> Work order
All of the entries need to be repeated exactly. Leave nothing out.
Top of The data
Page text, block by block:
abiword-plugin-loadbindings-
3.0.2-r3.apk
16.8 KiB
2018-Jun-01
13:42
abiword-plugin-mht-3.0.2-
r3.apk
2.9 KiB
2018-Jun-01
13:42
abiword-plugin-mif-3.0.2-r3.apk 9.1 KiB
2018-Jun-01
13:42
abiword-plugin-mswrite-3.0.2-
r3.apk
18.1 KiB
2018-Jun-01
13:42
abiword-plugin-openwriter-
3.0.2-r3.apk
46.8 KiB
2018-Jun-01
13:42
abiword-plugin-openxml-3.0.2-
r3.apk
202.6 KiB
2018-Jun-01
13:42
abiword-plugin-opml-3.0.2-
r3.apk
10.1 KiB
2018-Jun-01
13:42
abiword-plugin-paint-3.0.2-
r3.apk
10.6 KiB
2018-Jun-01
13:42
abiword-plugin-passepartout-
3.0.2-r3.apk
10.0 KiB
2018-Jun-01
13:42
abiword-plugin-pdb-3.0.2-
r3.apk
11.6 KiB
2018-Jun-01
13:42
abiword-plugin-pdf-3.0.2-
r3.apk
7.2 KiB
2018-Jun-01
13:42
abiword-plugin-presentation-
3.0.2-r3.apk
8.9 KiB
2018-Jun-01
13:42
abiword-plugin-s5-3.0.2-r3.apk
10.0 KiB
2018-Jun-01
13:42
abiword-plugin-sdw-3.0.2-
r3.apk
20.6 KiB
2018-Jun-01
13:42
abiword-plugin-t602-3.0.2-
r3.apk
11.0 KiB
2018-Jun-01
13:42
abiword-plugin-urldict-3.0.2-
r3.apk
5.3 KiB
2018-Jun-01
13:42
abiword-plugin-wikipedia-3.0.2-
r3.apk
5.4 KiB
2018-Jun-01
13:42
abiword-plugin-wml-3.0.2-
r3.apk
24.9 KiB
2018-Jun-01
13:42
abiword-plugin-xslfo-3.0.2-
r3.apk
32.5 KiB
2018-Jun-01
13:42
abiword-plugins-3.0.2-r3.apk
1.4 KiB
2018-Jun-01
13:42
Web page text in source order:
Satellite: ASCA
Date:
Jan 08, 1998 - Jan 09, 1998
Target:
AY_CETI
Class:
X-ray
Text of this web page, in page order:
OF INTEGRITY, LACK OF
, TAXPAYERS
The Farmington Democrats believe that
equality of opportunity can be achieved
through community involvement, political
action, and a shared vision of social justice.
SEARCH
Bottom of The data
> Task output
Page text, block by block:
abiword-plugin-loadbindings-
3.0.2-r3.apk
16.8 KiB
2018-Jun-01
13:42
abiword-plugin-mht-3.0.2-
r3.apk
2.9 KiB
2018-Jun-01
13:42
abiword-plugin-mif-3.0.2-r3.apk 9.1 KiB
2018-Jun-01
13:42
abiword-plugin-mswrite-3.0.2-
r3.apk
18.1 KiB
2018-Jun-01
13:42
abiword-plugin-openwriter-
3.0.2-r3.apk
46.8 KiB
2018-Jun-01
13:42
abiword-plugin-openxml-3.0.2-
r3.apk
202.6 KiB
2018-Jun-01
13:42
abiword-plugin-opml-3.0.2-
r3.apk
10.1 KiB
2018-Jun-01
13:42
abiword-plugin-paint-3.0.2-
r3.apk
10.6 KiB
2018-Jun-01
13:42
abiword-plugin-passepartout-
3.0.2-r3.apk
10.0 KiB
2018-Jun-01
13:42
abiword-plugin-pdb-3.0.2-
r3.apk
11.6 KiB
2018-Jun-01
13:42
abiword-plugin-pdf-3.0.2-
r3.apk
7.2 KiB
2018-Jun-01
13:42
abiword-plugin-presentation-
3.0.2-r3.apk
8.9 KiB
2018-Jun-01
13:42
abiword-plugin-s5-3.0.2-r3.apk
10.0 KiB
2018-Jun-01
13:42
abiword-plugin-sdw-3.0.2-
r3.apk
20.6 KiB
2018-Jun-01
13:42
abiword-plugin-t602-3.0.2-
r3.apk
11.0 KiB
2018-Jun-01
13:42
abiword-plugin-urldict-3.0.2-
r3.apk
5.3 KiB
2018-Jun-01
13:42
abiword-plugin-wikipedia-3.0.2-
r3.apk
5.4 KiB
2018-Jun-01
13:42
abiword-plugin-wml-3.0.2-
r3.apk
24.9 KiB
2018-Jun-01
13:42
abiword-plugin-xslfo-3.0.2-
r3.apk
32.5 KiB
2018-Jun-01
13:42
abiword-plugins-3.0.2-r3.apk
1.4 KiB
2018-Jun-01
13:42
Web page text in source order:
Satellite: ASCA
Date:
Jan 08, 1998 - Jan 09, 1998
Target:
AY_CETI
Class:
X-ray
Text of this web page, in page order:
OF INTEGRITY, LACK OF
, TAXPAYERS
The Farmington Democrats believe that
equality of opportunity can be achieved
through community involvement, political
action, and a shared vision of social justice.
SEARCH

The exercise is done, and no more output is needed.